If you imagine, from the above, that you can so live as to produce trouble, and can, then, undergo a fast and a general upbuilding program, and, after recovery, be as you were before, you are mistaken. No disturbance of the normal course of the functions and no alterations of the structures of the body can pass away and leave things just as they were. A permanent damage is done; a "scar" is left behind that, while perhaps not immediately appreciable, is there to tell against you in the long run.

Resistance can be built up in every one to a greater or less extent, but probably never again to the point of original strength. For practical purposes, and granting a moderate degree of vigilance, every patient who has been relieved by Hygienic methods can increase his reserve of vitality to a point amply sufficient to meet the emergencies of a normal and active life. It will be wise to take account of stock frequently, and be ready to repeat from time to time, if necessary, the "rest cure," which gave nature her precious opportunity to rejuvenate him.

We stay "cured" until we build "disease" all over again. There is no permanent "cure" of any so-called "disease" and there is no so-called "disease" from which man suffers that will not stop when cause is removed. Stop smoking and heart weakness subsides; resume habitual smoking and heart weakness returns. This "kindergarten babel" is necessary because even educated people do not appear to know that, everything being equal, like causes produce like effects. The sober man becomes drunk again if he returns to drink; the "cured" man becomes sick again if he returns to a "disease"-producing mode of living.

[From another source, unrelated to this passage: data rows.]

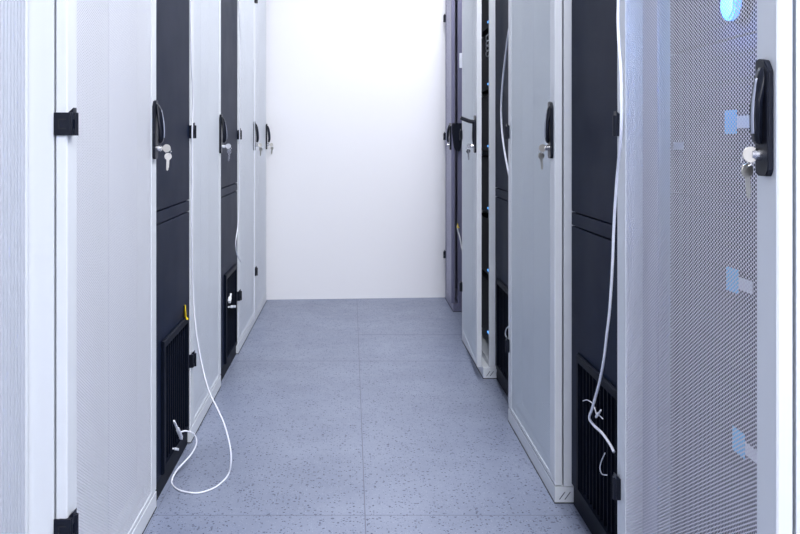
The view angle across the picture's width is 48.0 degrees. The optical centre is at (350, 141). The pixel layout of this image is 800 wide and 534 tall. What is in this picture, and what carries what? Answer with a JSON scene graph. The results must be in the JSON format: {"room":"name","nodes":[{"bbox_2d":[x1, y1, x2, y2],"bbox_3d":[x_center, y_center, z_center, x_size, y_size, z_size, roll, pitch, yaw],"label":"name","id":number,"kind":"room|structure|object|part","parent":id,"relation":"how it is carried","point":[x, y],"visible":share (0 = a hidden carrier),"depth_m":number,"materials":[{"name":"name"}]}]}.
{"room":"server room","nodes":[
{"label":"server room","id":0,"kind":"room"},
{"bbox_2d":[266,0,444,299],"bbox_3d":[0.000,-0.411,6.224,5.200,2.950,0.652,0,0,0],"label":"wall","id":1,"kind":"structure","parent":0,"point":[355,89],"depth_m":6.09,"materials":[{"name":"white paint"}]},
{"bbox_2d":[143,297,590,533],"bbox_3d":[0.000,1.104,1.950,5.200,0.080,9.100,0,0,0],"label":"floor","id":2,"kind":"structure","parent":0,"point":[364,415],"depth_m":3.18,"materials":[{"name":"tile"}]},
{"bbox_2d":[0,0,27,533],"bbox_3d":[-1.092,-0.036,1.342,0.900,2.200,0.884,0,0,0],"label":"tall cabinet","id":3,"kind":"object","parent":2,"relation":"on","point":[13,13],"visible":1,"depth_m":1.71,"materials":[{"name":"white metal"}]},
{"bbox_3d":[-0.652,-0.036,1.778,0.020,2.200,0.013,0,0,0],"label":"edge trim","id":4,"kind":"part","parent":3,"relation":"part of","materials":[{"name":"white metal"}]},
{"bbox_2d":[28,0,164,533],"bbox_3d":[-1.040,-0.036,2.197,1.012,2.200,0.827,0,0,0],"label":"rack","id":5,"kind":"object","parent":2,"relation":"on","point":[96,119],"visible":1,"depth_m":2.02,"materials":[{"name":"white metal"}]},
{"bbox_3d":[-0.568,-0.030,2.199,0.001,2.063,0.704,0,0,0],"label":"perforated panel","id":6,"kind":"part","parent":5,"relation":"part of","materials":[{"name":"white metal"}]},
{"bbox_3d":[-0.562,-0.036,2.573,0.010,0.170,0.040,0,0,0],"label":"handle plate","id":7,"kind":"part","parent":5,"relation":"part of","materials":[{"name":"black plastic"}]},
{"bbox_3d":[-0.547,-0.053,2.573,0.022,0.114,0.020,0,0,0],"label":"handle lever","id":8,"kind":"part","parent":5,"relation":"part of","materials":[{"name":"black plastic"}]},
{"bbox_2d":[162,144,171,170],"bbox_3d":[-0.531,0.045,2.577,0.032,0.076,0.009,0,0,0],"label":"keys","id":9,"kind":"object","parent":5,"relation":"hanging from","point":[166,148],"visible":1,"depth_m":2.57,"materials":[{"name":"silver metal"}]},
{"bbox_2d":[155,0,188,500],"bbox_3d":[-1.054,-0.036,2.889,0.990,2.200,0.546,0,0,0],"label":"server cabinet","id":10,"kind":"object","parent":2,"relation":"on","point":[172,16],"visible":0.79,"depth_m":2.85,"materials":[{"name":"black painted metal"},{"name":"satin black metal"}]},
{"bbox_3d":[-0.598,1.035,2.889,0.044,0.058,0.540,0,0,0],"label":"kick plate","id":11,"kind":"part","parent":10,"relation":"part of","materials":[{"name":"black metal"}]},
{"bbox_3d":[-0.575,-0.465,2.889,0.011,1.334,0.540,0,0,0],"label":"panel","id":12,"kind":"part","parent":10,"relation":"part of","materials":[{"name":"black metal"}]},
{"bbox_3d":[-0.575,0.624,2.889,0.011,0.756,0.540,0,0,0],"label":"panel","id":13,"kind":"part","parent":10,"relation":"part of","materials":[{"name":"black metal"}]},
{"bbox_3d":[-0.567,0.798,2.895,0.014,0.400,0.414,0,0,0],"label":"grille frame","id":14,"kind":"part","parent":10,"relation":"part of","materials":[{"name":"black metal"}]},
{"bbox_2d":[173,420,182,439],"bbox_3d":[-0.552,0.919,2.865,0.011,0.101,0.129,0,0,0],"label":"plug","id":15,"kind":"object","parent":10,"relation":"attached to","point":[178,430],"visible":1,"depth_m":2.86,"materials":[{"name":"white plastic"}]},
{"bbox_2d":[184,305,187,319],"bbox_3d":[-0.565,0.580,3.064,0.008,0.048,0.034,0,0,-29],"label":"tag","id":16,"kind":"object","parent":10,"relation":"attached to","point":[185,316],"visible":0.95,"depth_m":3.06,"materials":[{"name":"yellow plastic"}]},
{"bbox_2d":[171,0,231,493],"bbox_3d":[-0.473,0.188,2.910,0.186,1.760,0.406,0,0,0],"label":"cable","id":17,"kind":"object","parent":10,"relation":"hanging from","point":[193,433],"visible":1,"depth_m":3.07,"materials":[{"name":"white plastic"}]},
{"bbox_2d":[186,0,226,442],"bbox_3d":[-1.040,-0.036,3.535,1.012,2.200,0.742,0,0,0],"label":"rack","id":18,"kind":"object","parent":2,"relation":"on","point":[208,121],"visible":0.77,"depth_m":3.52,"materials":[{"name":"white metal"}]},
{"bbox_3d":[-0.568,-0.030,3.537,0.001,2.063,0.619,0,0,0],"label":"perforated panel","id":19,"kind":"part","parent":18,"relation":"part of","materials":[{"name":"white metal"}]},
{"bbox_3d":[-0.562,-0.036,3.868,0.010,0.170,0.040,0,0,0],"label":"handle plate","id":20,"kind":"part","parent":18,"relation":"part of","materials":[{"name":"black plastic"}]},
{"bbox_3d":[-0.547,-0.053,3.868,0.022,0.114,0.020,0,0,0],"label":"handle lever","id":21,"kind":"part","parent":18,"relation":"part of","materials":[{"name":"black plastic"}]},
{"bbox_2d":[225,144,231,160],"bbox_3d":[-0.531,0.045,3.872,0.032,0.076,0.009,0,0,0],"label":"keys","id":22,"kind":"object","parent":18,"relation":"hanging from","point":[228,146],"visible":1,"depth_m":3.87,"materials":[{"name":"silver metal"}]},
{"bbox_2d":[221,0,236,380],"bbox_3d":[-1.054,-0.036,4.202,0.990,2.200,0.583,0,0,0],"label":"server cabinet","id":23,"kind":"object","parent":2,"relation":"on","point":[228,7],"visible":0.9,"depth_m":4.15,"materials":[{"name":"black painted metal"},{"name":"satin black metal"}]},
{"bbox_3d":[-0.598,1.035,4.202,0.044,0.058,0.577,0,0,0],"label":"kick plate","id":24,"kind":"part","parent":23,"relation":"part of","materials":[{"name":"black metal"}]},
{"bbox_3d":[-0.575,-0.465,4.202,0.011,1.334,0.577,0,0,0],"label":"panel","id":25,"kind":"part","parent":23,"relation":"part of","materials":[{"name":"black metal"}]},
{"bbox_3d":[-0.575,0.624,4.202,0.011,0.756,0.577,0,0,0],"label":"panel","id":26,"kind":"part","parent":23,"relation":"part of","materials":[{"name":"black metal"}]},
{"bbox_3d":[-0.567,0.798,4.220,0.014,0.400,0.384,0,0,0],"label":"grille frame","id":27,"kind":"part","parent":23,"relation":"part of","materials":[{"name":"black metal"}]},
{"bbox_2d":[235,0,240,261],"bbox_3d":[-0.553,-0.120,4.405,0.005,1.452,0.210,0,0,0],"label":"cable","id":28,"kind":"object","parent":23,"relation":"hanging from","point":[238,0],"visible":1,"depth_m":4.45,"materials":[{"name":"white plastic"}]},
{"bbox_2d":[236,0,258,353],"bbox_3d":[-1.040,-0.036,4.877,1.012,2.200,0.763,0,0,0],"label":"rack","id":29,"kind":"object","parent":2,"relation":"on","point":[245,234],"visible":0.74,"depth_m":4.87,"materials":[{"name":"white metal"}]},
{"bbox_3d":[-0.568,-0.030,4.879,0.001,2.063,0.640,0,0,0],"label":"perforated panel","id":30,"kind":"part","parent":29,"relation":"part of","materials":[{"name":"white metal"}]},
{"bbox_2d":[254,60,254,319],"bbox_3d":[-0.558,0.276,5.181,0.004,1.501,0.027,0,0,0],"label":"cable","id":31,"kind":"object","parent":29,"relation":"attached to","point":[254,60],"visible":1,"depth_m":5.18,"materials":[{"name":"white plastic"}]},
{"bbox_3d":[-0.562,-0.036,5.221,0.010,0.170,0.040,0,0,0],"label":"handle plate","id":32,"kind":"part","parent":29,"relation":"part of","materials":[{"name":"black plastic"}]},
{"bbox_3d":[-0.547,-0.053,5.221,0.022,0.114,0.020,0,0,0],"label":"handle lever","id":33,"kind":"part","parent":29,"relation":"part of","materials":[{"name":"black plastic"}]},
{"bbox_2d":[254,0,270,322],"bbox_3d":[-1.040,-0.036,5.632,1.012,2.200,0.737,0,0,0],"label":"rack","id":34,"kind":"object","parent":2,"relation":"on","point":[259,5],"visible":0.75,"depth_m":5.69,"materials":[{"name":"white metal"}]},
{"bbox_3d":[-0.577,-0.060,5.634,0.022,2.143,0.730,0,0,0],"label":"door","id":35,"kind":"part","parent":34,"relation":"part of","materials":[{"name":"white metal"}]},
{"bbox_3d":[-0.568,-0.030,5.634,0.001,2.063,0.614,0,0,0],"label":"perforated panel","id":36,"kind":"part","parent":34,"relation":"part of","materials":[{"name":"white metal"}]},
{"bbox_3d":[-0.547,-0.053,5.963,0.022,0.114,0.020,0,0,0],"label":"handle lever","id":37,"kind":"part","parent":34,"relation":"part of","materials":[{"name":"black plastic"}]},
{"bbox_2d":[443,0,461,311],"bbox_3d":[1.111,-0.036,5.855,1.022,2.200,0.499,0,0,0],"label":"rack","id":38,"kind":"object","parent":2,"relation":"on","point":[452,17],"visible":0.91,"depth_m":5.63,"materials":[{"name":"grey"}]},
{"bbox_3d":[0.637,-0.030,5.860,0.001,2.063,0.362,0,0,2],"label":"perforated panel","id":39,"kind":"part","parent":38,"relation":"part of","materials":[{"name":"grey metal"}]},
{"bbox_3d":[0.612,-0.053,5.658,0.020,0.113,0.020,0,0,2],"label":"handle lever","id":40,"kind":"part","parent":38,"relation":"part of","materials":[{"name":"black plastic"}]},
{"bbox_3d":[0.646,-0.060,5.860,0.022,2.143,0.478,0,0,2],"label":"door","id":41,"kind":"part","parent":38,"relation":"part of","materials":[{"name":"blue"}]},
{"bbox_3d":[0.626,-0.036,5.657,0.010,0.170,0.075,0,0,2],"label":"handle plate","id":42,"kind":"part","parent":38,"relation":"part of","materials":[{"name":"black plastic"}]},
{"bbox_2d":[459,0,496,378],"bbox_3d":[1.034,-0.036,4.422,1.082,2.200,0.785,0,0,0],"label":"rack","id":43,"kind":"object","parent":2,"relation":"on","point":[481,347],"visible":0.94,"depth_m":4.09,"materials":[{"name":"white metal"}]},
{"bbox_2d":[459,53,461,67],"bbox_3d":[0.590,-0.436,4.798,0.022,0.080,0.004,0,0,0],"label":"label holder","id":44,"kind":"object","parent":43,"relation":"attached to","point":[460,54],"visible":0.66,"depth_m":4.80,"materials":[{"name":"white plastic"}]},
{"bbox_3d":[0.531,-0.046,4.069,0.076,0.144,0.023,0,0,2],"label":"handle lever","id":45,"kind":"part","parent":43,"relation":"part of","materials":[{"name":"black plastic"}]},
{"bbox_2d":[466,144,470,159],"bbox_3d":[0.537,0.045,4.068,0.032,0.076,0.009,0,0,0],"label":"keys","id":46,"kind":"object","parent":43,"relation":"hanging from","point":[468,145],"visible":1,"depth_m":4.07,"materials":[{"name":"silver metal"}]},
{"bbox_3d":[0.582,-0.030,4.420,0.001,2.063,0.662,0,0,2],"label":"perforated panel","id":47,"kind":"part","parent":43,"relation":"part of","materials":[{"name":"grey metal"}]},
{"bbox_3d":[0.591,-0.060,4.420,0.022,2.143,0.778,0,0,2],"label":"door","id":48,"kind":"part","parent":43,"relation":"part of","materials":[{"name":"white metal"}]},
{"bbox_3d":[0.562,-0.036,4.068,0.010,0.170,0.040,0,0,2],"label":"handle plate","id":49,"kind":"part","parent":43,"relation":"part of","materials":[{"name":"black plastic"}]},
{"bbox_2d":[482,269,488,336],"bbox_3d":[0.963,0.809,4.420,0.604,0.270,0.680,0,0,0],"label":"server","id":50,"kind":"object","parent":43,"relation":"in","point":[485,277],"visible":0.14,"depth_m":4.43,"materials":[{"name":"black metal"}]},
{"bbox_2d":[482,213,488,274],"bbox_3d":[0.963,0.509,4.420,0.604,0.270,0.680,0,0,0],"label":"server","id":51,"kind":"object","parent":43,"relation":"in","point":[485,216],"visible":0.14,"depth_m":4.43,"materials":[{"name":"black metal"}]},
{"bbox_2d":[482,156,488,212],"bbox_3d":[0.963,0.209,4.420,0.604,0.270,0.680,0,0,0],"label":"server","id":52,"kind":"object","parent":43,"relation":"in","point":[485,159],"visible":0.14,"depth_m":4.43,"materials":[{"name":"black metal"}]},
{"bbox_2d":[482,95,488,150],"bbox_3d":[0.963,-0.091,4.420,0.604,0.270,0.680,0,0,0],"label":"server","id":53,"kind":"object","parent":43,"relation":"in","point":[485,100],"visible":0.14,"depth_m":4.43,"materials":[{"name":"black metal"}]},
{"bbox_2d":[482,33,488,93],"bbox_3d":[0.963,-0.391,4.420,0.604,0.270,0.680,0,0,0],"label":"server","id":54,"kind":"object","parent":43,"relation":"in","point":[485,60],"visible":0.12,"depth_m":4.46,"materials":[{"name":"black metal"}]},
{"bbox_2d":[482,0,488,36],"bbox_3d":[0.963,-0.691,4.420,0.604,0.270,0.680,0,0,0],"label":"server","id":55,"kind":"object","parent":43,"relation":"in","point":[485,3],"visible":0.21,"depth_m":4.47,"materials":[{"name":"black metal"}]},
{"bbox_2d":[495,0,507,396],"bbox_3d":[1.132,-0.036,3.727,0.990,2.200,0.594,0,0,0],"label":"server cabinet","id":56,"kind":"object","parent":2,"relation":"on","point":[501,6],"visible":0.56,"depth_m":3.86,"materials":[{"name":"black painted metal"},{"name":"satin black metal"}]},
{"bbox_3d":[0.652,-0.465,3.727,0.011,1.334,0.588,0,0,0],"label":"panel","id":57,"kind":"part","parent":56,"relation":"part of","materials":[{"name":"black metal"}]},
{"bbox_3d":[0.652,0.624,3.727,0.011,0.756,0.588,0,0,0],"label":"panel","id":58,"kind":"part","parent":56,"relation":"part of","materials":[{"name":"black metal"}]},
{"bbox_3d":[0.644,0.798,3.725,0.014,0.400,0.434,0,0,0],"label":"grille frame","id":59,"kind":"part","parent":56,"relation":"part of","materials":[{"name":"black metal"}]},
{"bbox_3d":[0.675,1.035,3.727,0.044,0.058,0.588,0,0,0],"label":"kick plate","id":60,"kind":"part","parent":56,"relation":"part of","materials":[{"name":"black metal"}]},
{"bbox_2d":[500,32,507,171],"bbox_3d":[0.622,-0.161,3.581,0.008,0.698,0.278,0,0,0],"label":"cable","id":61,"kind":"object","parent":56,"relation":"hanging from","point":[505,156],"visible":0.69,"depth_m":3.66,"materials":[{"name":"white plastic"}]},
{"bbox_2d":[505,0,574,503],"bbox_3d":[1.079,-0.036,3.034,1.003,2.200,0.789,0,0,0],"label":"rack","id":62,"kind":"object","parent":2,"relation":"on","point":[538,344],"visible":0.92,"depth_m":2.83,"materials":[{"name":"white metal"}]},
{"bbox_3d":[0.602,-0.030,3.032,0.001,2.063,0.666,0,0,0],"label":"perforated panel","id":63,"kind":"part","parent":62,"relation":"part of","materials":[{"name":"grey metal"}]},
{"bbox_2d":[538,144,544,168],"bbox_3d":[0.574,0.045,2.681,0.032,0.076,0.009,0,0,0],"label":"keys","id":64,"kind":"object","parent":62,"relation":"hanging from","point":[541,147],"visible":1,"depth_m":2.68,"materials":[{"name":"silver metal"}]},
{"bbox_3d":[0.587,-0.053,2.677,0.016,0.113,0.020,0,0,0],"label":"handle lever","id":65,"kind":"part","parent":62,"relation":"part of","materials":[{"name":"black plastic"}]},
{"bbox_3d":[0.596,-0.036,2.677,0.010,0.170,0.040,0,0,0],"label":"handle plate","id":66,"kind":"part","parent":62,"relation":"part of","materials":[{"name":"black plastic"}]},
{"bbox_2d":[572,0,616,533],"bbox_3d":[1.132,-0.036,2.332,0.990,2.200,0.604,0,0,0],"label":"server cabinet","id":67,"kind":"object","parent":2,"relation":"on","point":[594,28],"visible":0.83,"depth_m":2.39,"materials":[{"name":"black painted metal"},{"name":"satin black metal"}]},
{"bbox_3d":[0.675,1.035,2.332,0.044,0.058,0.598,0,0,0],"label":"kick plate","id":68,"kind":"part","parent":67,"relation":"part of","materials":[{"name":"black metal"}]},
{"bbox_3d":[0.652,-0.465,2.332,0.011,1.334,0.598,0,0,0],"label":"panel","id":69,"kind":"part","parent":67,"relation":"part of","materials":[{"name":"black metal"}]},
{"bbox_3d":[0.652,0.624,2.332,0.011,0.756,0.598,0,0,0],"label":"panel","id":70,"kind":"part","parent":67,"relation":"part of","materials":[{"name":"black metal"}]},
{"bbox_3d":[0.644,0.798,2.335,0.014,0.400,0.414,0,0,0],"label":"grille frame","id":71,"kind":"part","parent":67,"relation":"part of","materials":[{"name":"black metal"}]},
{"bbox_2d":[599,453,606,475],"bbox_3d":[0.632,0.805,2.246,0.003,0.065,0.064,0,0,0],"label":"cable","id":72,"kind":"object","parent":67,"relation":"attached to","point":[604,453],"visible":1,"depth_m":2.26,"materials":[{"name":"white plastic"}]},
{"bbox_2d":[613,0,799,533],"bbox_3d":[1.079,-0.036,1.645,1.003,2.200,0.767,0,0,0],"label":"rack","id":73,"kind":"object","parent":2,"relation":"on","point":[643,482],"visible":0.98,"depth_m":1.53,"materials":[{"name":"white metal"}]},
{"bbox_2d":[588,0,622,452],"bbox_3d":[0.614,0.152,2.123,0.038,1.195,0.426,0,0,6],"label":"cable","id":74,"kind":"object","parent":73,"relation":"hanging from","point":[618,1],"visible":1,"depth_m":2.02,"materials":[{"name":"white plastic"}]},
{"bbox_2d":[673,469,737,533],"bbox_3d":[0.997,0.854,1.643,0.626,0.260,0.705,0,0,0],"label":"server","id":75,"kind":"object","parent":73,"relation":"in","point":[675,475],"visible":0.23,"depth_m":1.87,"materials":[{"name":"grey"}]},
{"bbox_2d":[673,331,756,533],"bbox_3d":[0.997,0.569,1.643,0.626,0.301,0.705,0,0,0],"label":"server","id":76,"kind":"object","parent":73,"relation":"in","point":[677,341],"visible":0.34,"depth_m":1.75,"materials":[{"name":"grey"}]},
{"bbox_2d":[732,425,744,458],"bbox_3d":[0.704,0.545,1.630,0.001,0.044,0.052,0,0,0],"label":"sticker","id":77,"kind":"object","parent":76,"relation":"attached to","point":[740,433],"visible":0.36,"depth_m":1.62,"materials":[{"name":"blue paper"}]},
{"bbox_2d":[745,442,756,461],"bbox_3d":[0.703,0.546,1.572,0.001,0.022,0.055,0,0,0],"label":"label","id":78,"kind":"object","parent":76,"relation":"attached to","point":[755,451],"visible":0.36,"depth_m":1.58,"materials":[{"name":"white"}]},
{"bbox_2d":[673,193,756,377],"bbox_3d":[0.997,0.264,1.643,0.626,0.301,0.705,0,0,0],"label":"server","id":79,"kind":"object","parent":73,"relation":"in","point":[745,318],"visible":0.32,"depth_m":1.75,"materials":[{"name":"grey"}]},
{"bbox_2d":[726,267,737,293],"bbox_3d":[0.704,0.255,1.655,0.001,0.044,0.052,0,0,0],"label":"sticker","id":80,"kind":"object","parent":79,"relation":"attached to","point":[728,267],"visible":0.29,"depth_m":1.66,"materials":[{"name":"blue paper"}]},
{"bbox_2d":[739,277,752,293],"bbox_3d":[0.703,0.256,1.598,0.001,0.022,0.055,0,0,0],"label":"label","id":81,"kind":"object","parent":79,"relation":"attached to","point":[739,277],"visible":0.57,"depth_m":1.60,"materials":[{"name":"white"}]},
{"bbox_2d":[673,33,756,203],"bbox_3d":[0.997,-0.041,1.643,0.626,0.301,0.705,0,0,0],"label":"server","id":82,"kind":"object","parent":73,"relation":"in","point":[755,33],"visible":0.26,"depth_m":1.76,"materials":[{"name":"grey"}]},
{"bbox_2d":[673,142,683,149],"bbox_3d":[0.704,0.009,1.928,0.001,0.016,0.060,0,0,0],"label":"label","id":83,"kind":"object","parent":82,"relation":"attached to","point":[674,142],"visible":0.64,"depth_m":1.93,"materials":[{"name":"white"}]},
{"bbox_2d":[724,110,736,133],"bbox_3d":[0.704,-0.037,1.664,0.001,0.044,0.052,0,0,0],"label":"sticker","id":84,"kind":"object","parent":82,"relation":"attached to","point":[728,110],"visible":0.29,"depth_m":1.66,"materials":[{"name":"blue paper"}]},
{"bbox_2d":[737,115,749,127],"bbox_3d":[0.703,-0.036,1.607,0.001,0.022,0.055,0,0,0],"label":"label","id":85,"kind":"object","parent":82,"relation":"attached to","point":[747,115],"visible":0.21,"depth_m":1.61,"materials":[{"name":"white"}]},
{"bbox_2d":[673,0,756,53],"bbox_3d":[0.997,-0.346,1.643,0.626,0.301,0.705,0,0,0],"label":"server","id":86,"kind":"object","parent":73,"relation":"in","point":[674,0],"visible":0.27,"depth_m":1.81,"materials":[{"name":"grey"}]},
{"bbox_2d":[721,0,748,23],"bbox_3d":[0.690,-0.249,1.617,0.026,0.072,0.072,0,0,0],"label":"lamp","id":87,"kind":"object","parent":86,"relation":"attached to","point":[722,0],"visible":0.51,"depth_m":1.60,"materials":[{"name":"blue plastic"}]},
{"bbox_2d":[741,147,755,198],"bbox_3d":[0.577,0.045,1.294,0.032,0.076,0.009,0,0,0],"label":"keys","id":88,"kind":"object","parent":73,"relation":"hanging from","point":[747,169],"visible":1,"depth_m":1.29,"materials":[{"name":"silver metal"}]},
{"bbox_3d":[0.587,-0.053,1.293,0.016,0.113,0.020,0,0,0],"label":"handle lever","id":89,"kind":"part","parent":73,"relation":"part of","materials":[{"name":"black plastic"}]},
{"bbox_3d":[0.596,-0.036,1.293,0.010,0.170,0.040,0,0,0],"label":"handle plate","id":90,"kind":"part","parent":73,"relation":"part of","materials":[{"name":"black plastic"}]},
{"bbox_3d":[1.185,-0.036,5.215,0.990,2.200,0.798,0,0,0],"label":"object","id":91,"kind":"object","parent":2,"relation":"on","visible":0},
{"bbox_2d":[456,226,461,249],"bbox_3d":[0.655,0.578,5.418,0.008,0.125,0.254,0,0,0],"label":"cable","id":92,"kind":"object","parent":91,"relation":"attached to","point":[456,226],"visible":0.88,"depth_m":5.39,"materials":[{"name":"grey plastic"}]}
]}

The age-long quest for cures has been carried on from the point of view of "disease," not health. What will cure "disease," not upon what does health depend, has been the question in the minds of the searchers and researchers. The significance of the principle that "the whole needeth not a physician" has been missed. Nature aims at integrity--wholeness-- and the real Hygienist has inscribed on his banner--Integrity versus Patchwork. It is possible to attain such a high degree of health as to prevent us from being made ill by causes so slight as those suggested. On the other hand; a perfectly healthy person may easily become unhealthy through wrong living.

I am not interested so much in teaching you how to repair yourself after wrong eating and bad living habits have damaged you, as I am in teaching you how to live and eat to avoid the damages.

Health is above all a matter of nutritive, vital and psychical hygiene, and cannot be acquired through unwise treatments which limit themselves to the destruction of microbes or to the chemical (drug), mechanical, thermal, electrical and emotional overexcitation of certain organic functions and processes. There is always the temptation for the practitioner to rely upon his "remedies" and neglect the benefits of healthful circumstances.

We must put our physiological house in order, not by myriads of local treatments as physicians, with a financial interest in our suffering, are bent upon doing, but by duly adjusting ourselves to the ordered harmony of Nature upon which every organ and function in our body depends. We cannot expect Nature to alter herself and accommodate herself to our morbid appetances and selfish ends. Our real object is to bring self-knowledge to the people and teach them to guide themselves. The patient cannot learn these if he is taught the current conceptions of sickness (microbes, exposure, etc.) and the current conceptions of cure obtained through a purely symptomatic fight with the exclusive assistance of drugs, serums, and knives.